## THE RECORDS
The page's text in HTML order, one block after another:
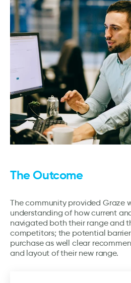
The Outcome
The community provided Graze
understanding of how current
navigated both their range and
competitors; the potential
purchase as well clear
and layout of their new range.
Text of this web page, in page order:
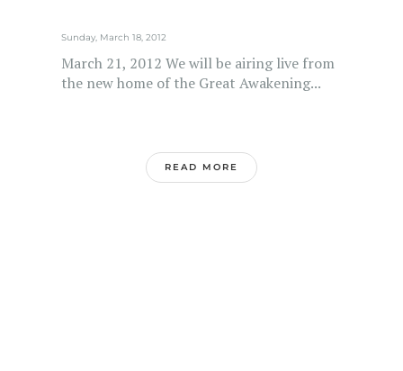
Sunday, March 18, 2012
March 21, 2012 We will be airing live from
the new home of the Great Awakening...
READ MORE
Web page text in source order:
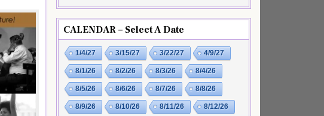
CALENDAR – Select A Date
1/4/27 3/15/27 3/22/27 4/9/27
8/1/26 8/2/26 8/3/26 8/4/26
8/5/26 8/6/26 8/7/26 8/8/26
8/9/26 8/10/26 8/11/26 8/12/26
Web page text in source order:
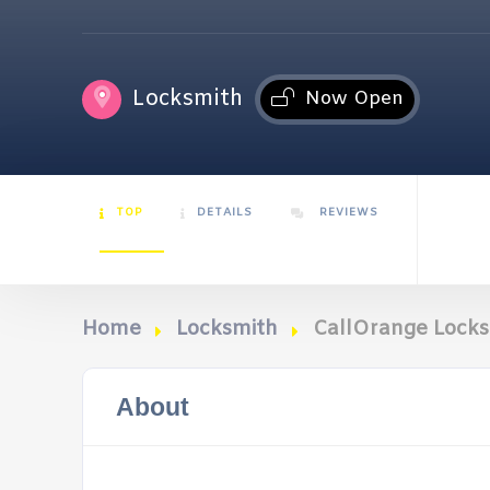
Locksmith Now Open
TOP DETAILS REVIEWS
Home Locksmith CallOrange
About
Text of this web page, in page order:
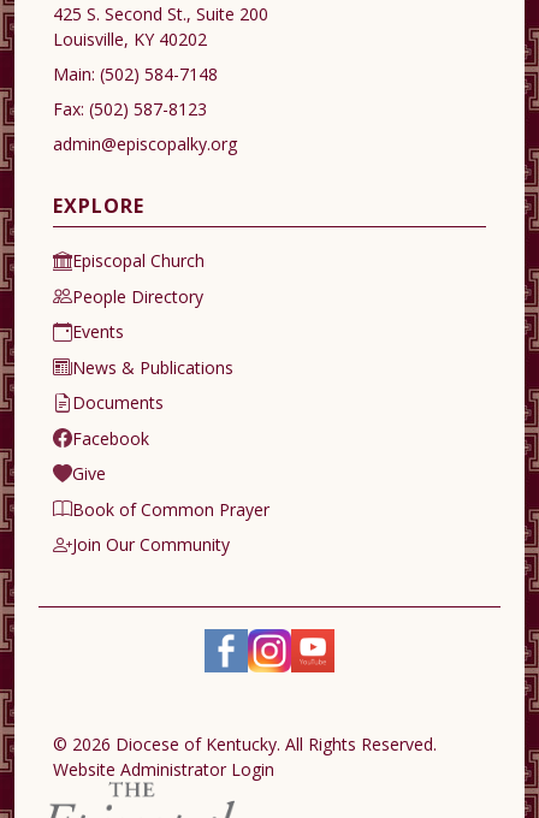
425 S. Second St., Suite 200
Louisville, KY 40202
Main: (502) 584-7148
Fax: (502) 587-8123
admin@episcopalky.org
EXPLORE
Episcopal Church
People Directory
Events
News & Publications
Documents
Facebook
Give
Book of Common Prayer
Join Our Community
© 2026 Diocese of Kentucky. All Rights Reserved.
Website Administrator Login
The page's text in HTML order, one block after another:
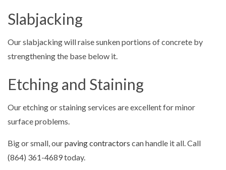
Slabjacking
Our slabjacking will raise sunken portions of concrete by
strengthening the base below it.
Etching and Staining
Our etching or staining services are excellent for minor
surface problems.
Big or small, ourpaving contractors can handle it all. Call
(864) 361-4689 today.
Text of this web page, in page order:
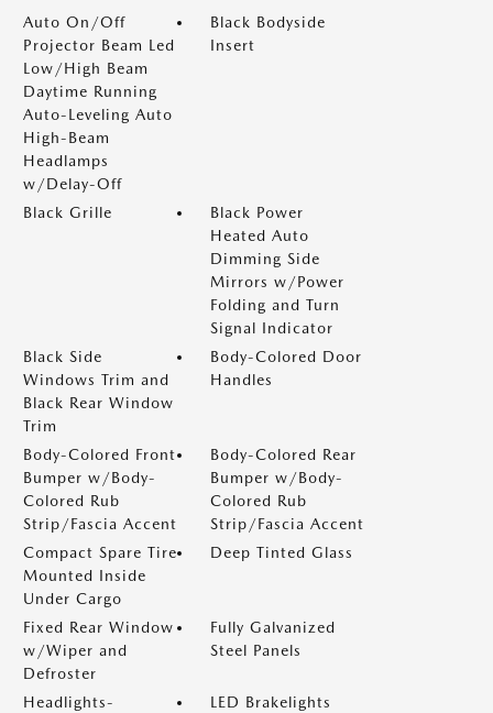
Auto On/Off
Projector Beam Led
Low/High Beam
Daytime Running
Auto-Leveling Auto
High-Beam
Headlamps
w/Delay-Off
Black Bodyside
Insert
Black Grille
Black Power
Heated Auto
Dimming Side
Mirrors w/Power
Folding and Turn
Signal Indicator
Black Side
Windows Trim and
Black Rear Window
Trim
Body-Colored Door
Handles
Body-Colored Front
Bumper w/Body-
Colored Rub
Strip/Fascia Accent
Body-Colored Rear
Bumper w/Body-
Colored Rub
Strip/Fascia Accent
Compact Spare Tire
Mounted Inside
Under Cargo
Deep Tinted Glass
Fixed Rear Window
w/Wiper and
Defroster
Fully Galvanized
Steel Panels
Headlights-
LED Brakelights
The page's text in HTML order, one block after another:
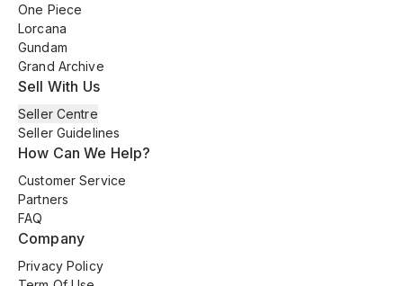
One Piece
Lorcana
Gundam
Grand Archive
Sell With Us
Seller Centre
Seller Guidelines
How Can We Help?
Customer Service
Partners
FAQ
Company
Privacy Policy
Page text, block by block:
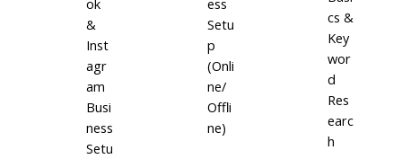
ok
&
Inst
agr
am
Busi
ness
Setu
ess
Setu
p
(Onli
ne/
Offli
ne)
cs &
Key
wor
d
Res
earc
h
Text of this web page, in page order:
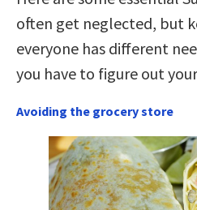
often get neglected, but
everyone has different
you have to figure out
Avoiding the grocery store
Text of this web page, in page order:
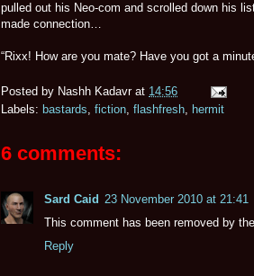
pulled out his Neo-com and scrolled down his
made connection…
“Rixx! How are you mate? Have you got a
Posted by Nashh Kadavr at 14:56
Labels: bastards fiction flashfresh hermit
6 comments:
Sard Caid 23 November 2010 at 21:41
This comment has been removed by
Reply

## TRY IT
Your job is to copy every entry exactly. Omit the pictures.

## TASK ANSWER
The page's text in HTML order, one block after another:
The Outcome
The community provided Graze
understanding of how current
navigated both their range and
competitors; the potential
purchase as well clear
and layout of their new range.
Text of this web page, in page order:
Sunday, March 18, 2012
March 21, 2012 We will be airing live from
the new home of the Great Awakening...
READ MORE
Web page text in source order:
CALENDAR – Select A Date
1/4/27 3/15/27 3/22/27 4/9/27
8/1/26 8/2/26 8/3/26 8/4/26
8/5/26 8/6/26 8/7/26 8/8/26
8/9/26 8/10/26 8/11/26 8/12/26
Web page text in source order:
Locksmith Now Open
TOP DETAILS REVIEWS
Home Locksmith CallOrange
About
Text of this web page, in page order:
425 S. Second St., Suite 200
Louisville, KY 40202
Main: (502) 584-7148
Fax: (502) 587-8123
admin@episcopalky.org
EXPLORE
Episcopal Church
People Directory
Events
News & Publications
Documents
Facebook
Give
Book of Common Prayer
Join Our Community
© 2026 Diocese of Kentucky. All Rights Reserved.
Website Administrator Login
The page's text in HTML order, one block after another:
Slabjacking
Our slabjacking will raise sunken portions of concrete by
strengthening the base below it.
Etching and Staining
Our etching or staining services are excellent for minor
surface problems.
Big or small, ourpaving contractors can handle it all. Call
(864) 361-4689 today.
Text of this web page, in page order:
Auto On/Off
Projector Beam Led
Low/High Beam
Daytime Running
Auto-Leveling Auto
High-Beam
Headlamps
w/Delay-Off
Black Bodyside
Insert
Black Grille
Black Power
Heated Auto
Dimming Side
Mirrors w/Power
Folding and Turn
Signal Indicator
Black Side
Windows Trim and
Black Rear Window
Trim
Body-Colored Door
Handles
Body-Colored Front
Bumper w/Body-
Colored Rub
Strip/Fascia Accent
Body-Colored Rear
Bumper w/Body-
Colored Rub
Strip/Fascia Accent
Compact Spare Tire
Mounted Inside
Under Cargo
Deep Tinted Glass
Fixed Rear Window
w/Wiper and
Defroster
Fully Galvanized
Steel Panels
Headlights-
LED Brakelights
The page's text in HTML order, one block after another:
One Piece
Lorcana
Gundam
Grand Archive
Sell With Us
Seller Centre
Seller Guidelines
How Can We Help?
Customer Service
Partners
FAQ
Company
Privacy Policy
Page text, block by block:
ok
&
Inst
agr
am
Busi
ness
Setu
ess
Setu
p
(Onli
ne/
Offli
ne)
cs &
Key
wor
d
Res
earc
h
Text of this web page, in page order:
often get neglected, but
everyone has different
you have to figure out
Avoiding the grocery store
Text of this web page, in page order:
pulled out his Neo-com and scrolled down his
made connection…
“Rixx! How are you mate? Have you got a
Posted by Nashh Kadavr at 14:56
Labels: bastards fiction flashfresh hermit
6 comments:
Sard Caid 23 November 2010 at 21:41
This comment has been removed by
Reply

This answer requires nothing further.